Mueller revealed that the FBI has "several thousand open terrorism-related cases" at any given time. He cited intelligence and international partnerships as the keys to disrupting terrorist networks and preventing attacks.

"We never know when a fragment of information uncovered in one country could unearth an entire network of terror in another. ... The intelligence we seek often resides where our adversaries are based, not where we are based," he said.

The process. The FBI, he said, continually mines for intelligence, sifting for scraps of information like a "phone number...or a name...or a receipt from a bank transaction" that might yield important clues. Then, we use the key pieces of information we've collected to help paint a larger picture.

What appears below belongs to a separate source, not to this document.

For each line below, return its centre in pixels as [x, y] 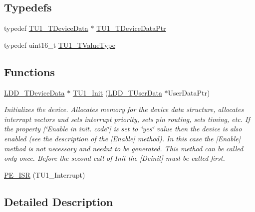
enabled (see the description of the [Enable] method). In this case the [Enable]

Finally, once the threat is under control, we use our cases as "intelligence collection platforms." 

"There is not a terrorist group that we have taken down since September 11 in which one or more of them have not decided to cooperate," Mueller said. "And from that cooperation comes a vast pool of intelligence."  

Partnerships. Mueller praised British authorities, saying that the Bureau's relationship with them "remains a model of international intelligence and law enforcement cooperation." 

For example: The FBI's office in London—known as a Legal Attaché—has "20 to 30 in-person meetings every week with British intelligence and law enforcement officials" where intelligence is shared and each other's investigations are supported. Mueller said that FBI staff in the U.K. "works every day with officials in the security services, with New Scotland Yard, and with Britain's other 57 constabularies." 

Mueller predicted that al Qaeda and like-minded terrorists will be defeated, but only together: "Our enemies live in the seams of our jurisdictions. No single agency or nation can find them and fight them alone. If we are to protect our citizens, working together is not just the best option, it is the only option."